Sunday 3 May 2020

6522 Versatile Interface Adapter

Introduction

I have been experimenting with the Rockwell R6522 Versatile Interface Adapter (VIA), connected to my homemade 6502 based computer. I already have a Motorola 6821 PIA connected as part of the computer, which I've used to interface a keypad, described in a previous article.

The R6522 looked very interesting, having many features, and appearing quite complex as I initially read and re-read the datasheet. I wanted to explore all of the features of this IC, and I've worked through many of these, and have proved that I can replicate the datasheet findings! All very encouraging, as this exploratory phase has involved some machine coding and working out why things don't always work first time...

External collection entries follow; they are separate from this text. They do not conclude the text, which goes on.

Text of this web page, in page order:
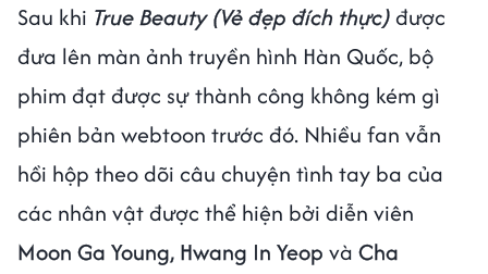
Sau khi True Beauty (Vẻ đẹp đích thực)được
đưa lên màn ảnh truyền hình Hàn Quốc, bộ
phim đạt được sự thành công không kém gì
phiên bản webtoon trước đó. Nhiều fan vẫn
hồi hộp theo dõi câu chuyện tình tay ba của
các nhân vật được thể hiện bởi diễn viên
Moon Ga Young, Hwang In Yeop và Cha

Having the benefit of an oscilloscope has proved once again to be invaluable.

6522 Shift Register
In this article I thought I'd share my findings in the configuration and use of the Shift Register.

The Shift Register (SR) can be used in a number of different ways as described in the datasheet. I was particularly interested in Mode 5 (T2 control). I wanted to work out how to get the 6522 to generate serial 8-bit data bytes out on CB2 with an associated clock on CB1. In addition, I wanted to have CA2 generate a handshake (latch) signal after the SR output completes.

The idea behind this was to feed the serial data, clock and latch to a 74HC595 serial to parallel shift register. The final result would see me sending parallel data from the CPU, to the 6522, convert to serial, send to 74HC595 to observe the parallel output on connected LEDs. This might sound a bit convoluted, but if successful, I can honestly say I've understood fully what's taking place.

6522 Configuration
The 6522 VIA is memory mapped starting at address $D200 - $D20F. The settings below were setup using the monitor running on the 6502 prior to running a small code routine to output data.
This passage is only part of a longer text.